:: Materials provided

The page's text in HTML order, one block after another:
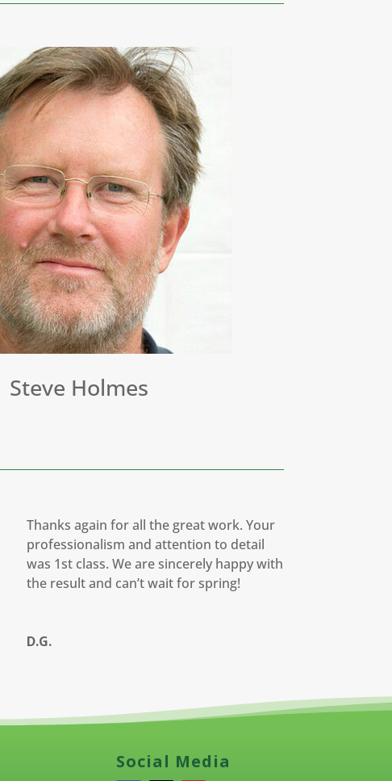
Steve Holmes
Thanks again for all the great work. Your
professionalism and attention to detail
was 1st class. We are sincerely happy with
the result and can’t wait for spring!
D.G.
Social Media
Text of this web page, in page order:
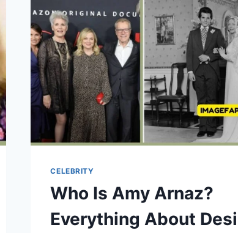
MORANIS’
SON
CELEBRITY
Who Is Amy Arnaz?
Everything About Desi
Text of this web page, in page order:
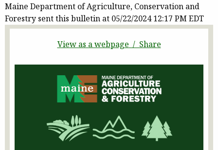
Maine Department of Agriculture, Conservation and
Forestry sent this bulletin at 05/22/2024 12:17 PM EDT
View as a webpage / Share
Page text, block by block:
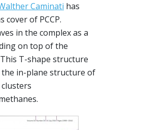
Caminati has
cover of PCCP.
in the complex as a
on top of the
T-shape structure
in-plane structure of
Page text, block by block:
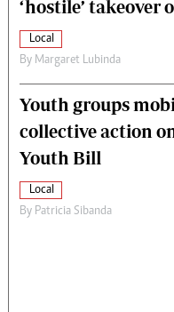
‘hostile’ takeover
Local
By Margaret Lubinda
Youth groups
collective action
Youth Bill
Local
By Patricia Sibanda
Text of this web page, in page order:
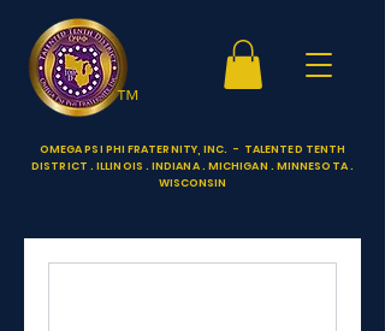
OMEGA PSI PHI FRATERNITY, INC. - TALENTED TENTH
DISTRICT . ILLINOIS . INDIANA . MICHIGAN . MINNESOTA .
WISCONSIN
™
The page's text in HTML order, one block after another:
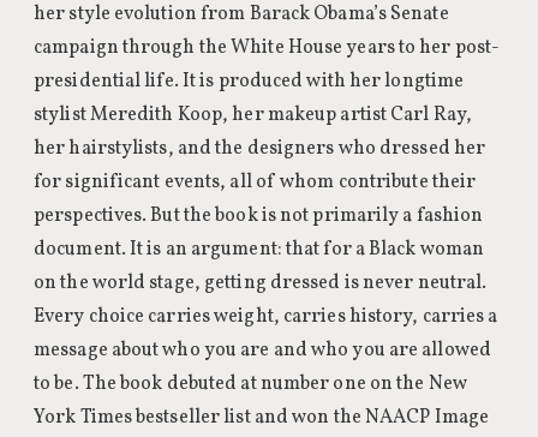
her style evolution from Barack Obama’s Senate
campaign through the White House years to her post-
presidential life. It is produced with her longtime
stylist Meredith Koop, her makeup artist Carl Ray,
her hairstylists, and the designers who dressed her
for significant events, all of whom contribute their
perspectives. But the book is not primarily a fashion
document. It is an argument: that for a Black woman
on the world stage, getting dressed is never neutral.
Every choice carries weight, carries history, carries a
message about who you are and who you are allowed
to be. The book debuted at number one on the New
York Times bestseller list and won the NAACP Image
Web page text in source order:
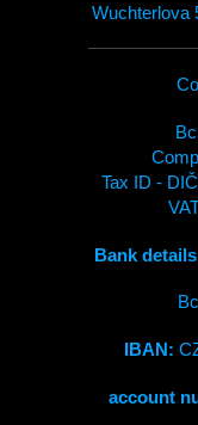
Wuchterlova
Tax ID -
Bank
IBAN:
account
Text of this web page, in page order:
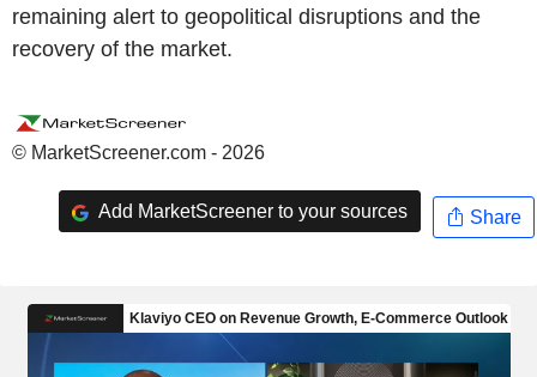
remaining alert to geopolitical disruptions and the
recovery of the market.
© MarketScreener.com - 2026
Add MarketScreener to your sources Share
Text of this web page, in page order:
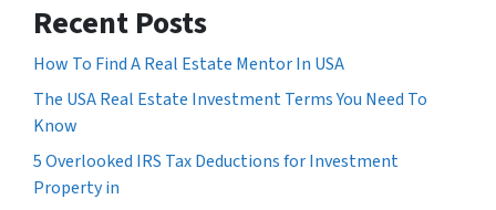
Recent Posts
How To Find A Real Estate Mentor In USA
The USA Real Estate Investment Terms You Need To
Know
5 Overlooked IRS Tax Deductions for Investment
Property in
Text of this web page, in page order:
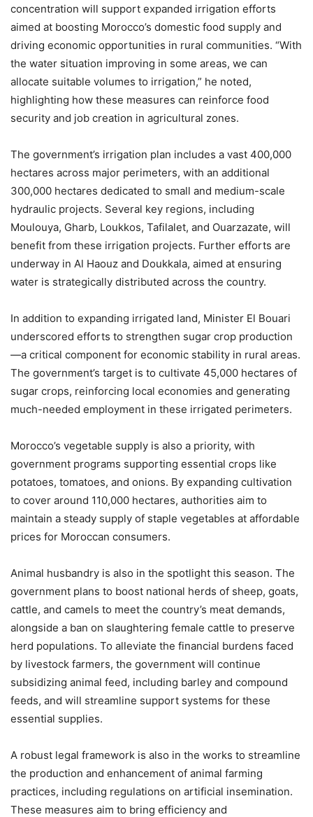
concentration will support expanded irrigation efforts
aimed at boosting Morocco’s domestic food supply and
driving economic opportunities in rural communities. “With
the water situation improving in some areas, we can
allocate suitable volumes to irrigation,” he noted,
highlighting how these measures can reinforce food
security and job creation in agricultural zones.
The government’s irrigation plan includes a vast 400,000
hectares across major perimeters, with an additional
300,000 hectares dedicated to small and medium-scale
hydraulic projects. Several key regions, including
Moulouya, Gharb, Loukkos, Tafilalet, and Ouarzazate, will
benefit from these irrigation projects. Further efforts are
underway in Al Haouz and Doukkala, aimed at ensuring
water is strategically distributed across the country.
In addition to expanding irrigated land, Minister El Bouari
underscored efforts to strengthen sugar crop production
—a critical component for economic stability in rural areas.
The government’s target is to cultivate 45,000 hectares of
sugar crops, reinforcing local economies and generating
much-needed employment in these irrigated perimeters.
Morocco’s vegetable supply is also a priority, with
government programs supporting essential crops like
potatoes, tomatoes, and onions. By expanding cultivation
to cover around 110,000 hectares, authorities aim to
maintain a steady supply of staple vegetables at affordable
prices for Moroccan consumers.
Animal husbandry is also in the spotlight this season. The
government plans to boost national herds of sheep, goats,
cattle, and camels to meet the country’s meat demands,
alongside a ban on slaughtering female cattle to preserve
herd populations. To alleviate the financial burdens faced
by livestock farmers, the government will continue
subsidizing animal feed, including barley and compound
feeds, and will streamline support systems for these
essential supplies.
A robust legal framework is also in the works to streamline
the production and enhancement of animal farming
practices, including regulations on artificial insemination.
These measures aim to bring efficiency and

::::

» **Task goal**
Without the pictures, print the whole listing exactly as given.

» **Solution below**
The page's text in HTML order, one block after another:
Steve Holmes
Thanks again for all the great work. Your
professionalism and attention to detail
was 1st class. We are sincerely happy with
the result and can’t wait for spring!
D.G.
Social Media
Text of this web page, in page order:
MORANIS’
SON
CELEBRITY
Who Is Amy Arnaz?
Everything About Desi
Text of this web page, in page order:
Maine Department of Agriculture, Conservation and
Forestry sent this bulletin at 05/22/2024 12:17 PM EDT
View as a webpage / Share
Page text, block by block:
Caminati has
cover of PCCP.
in the complex as a
on top of the
T-shape structure
in-plane structure of
Page text, block by block:
‘hostile’ takeover
Local
By Margaret Lubinda
Youth groups
collective action
Youth Bill
Local
By Patricia Sibanda
Text of this web page, in page order:
OMEGA PSI PHI FRATERNITY, INC. - TALENTED TENTH
DISTRICT . ILLINOIS . INDIANA . MICHIGAN . MINNESOTA .
WISCONSIN
™
The page's text in HTML order, one block after another:
her style evolution from Barack Obama’s Senate
campaign through the White House years to her post-
presidential life. It is produced with her longtime
stylist Meredith Koop, her makeup artist Carl Ray,
her hairstylists, and the designers who dressed her
for significant events, all of whom contribute their
perspectives. But the book is not primarily a fashion
document. It is an argument: that for a Black woman
on the world stage, getting dressed is never neutral.
Every choice carries weight, carries history, carries a
message about who you are and who you are allowed
to be. The book debuted at number one on the New
York Times bestseller list and won the NAACP Image
Web page text in source order:
Wuchterlova
Tax ID -
Bank
IBAN:
account
Text of this web page, in page order:
remaining alert to geopolitical disruptions and the
recovery of the market.
© MarketScreener.com - 2026
Add MarketScreener to your sources Share
Text of this web page, in page order:
Recent Posts
How To Find A Real Estate Mentor In USA
The USA Real Estate Investment Terms You Need To
Know
5 Overlooked IRS Tax Deductions for Investment
Property in
Text of this web page, in page order:
concentration will support expanded irrigation efforts
aimed at boosting Morocco’s domestic food supply and
driving economic opportunities in rural communities. “With
the water situation improving in some areas, we can
allocate suitable volumes to irrigation,” he noted,
highlighting how these measures can reinforce food
security and job creation in agricultural zones.
The government’s irrigation plan includes a vast 400,000
hectares across major perimeters, with an additional
300,000 hectares dedicated to small and medium-scale
hydraulic projects. Several key regions, including
Moulouya, Gharb, Loukkos, Tafilalet, and Ouarzazate, will
benefit from these irrigation projects. Further efforts are
underway in Al Haouz and Doukkala, aimed at ensuring
water is strategically distributed across the country.
In addition to expanding irrigated land, Minister El Bouari
underscored efforts to strengthen sugar crop production
—a critical component for economic stability in rural areas.
The government’s target is to cultivate 45,000 hectares of
sugar crops, reinforcing local economies and generating
much-needed employment in these irrigated perimeters.
Morocco’s vegetable supply is also a priority, with
government programs supporting essential crops like
potatoes, tomatoes, and onions. By expanding cultivation
to cover around 110,000 hectares, authorities aim to
maintain a steady supply of staple vegetables at affordable
prices for Moroccan consumers.
Animal husbandry is also in the spotlight this season. The
government plans to boost national herds of sheep, goats,
cattle, and camels to meet the country’s meat demands,
alongside a ban on slaughtering female cattle to preserve
herd populations. To alleviate the financial burdens faced
by livestock farmers, the government will continue
subsidizing animal feed, including barley and compound
feeds, and will streamline support systems for these
essential supplies.
A robust legal framework is also in the works to streamline
the production and enhancement of animal farming
practices, including regulations on artificial insemination.
These measures aim to bring efficiency and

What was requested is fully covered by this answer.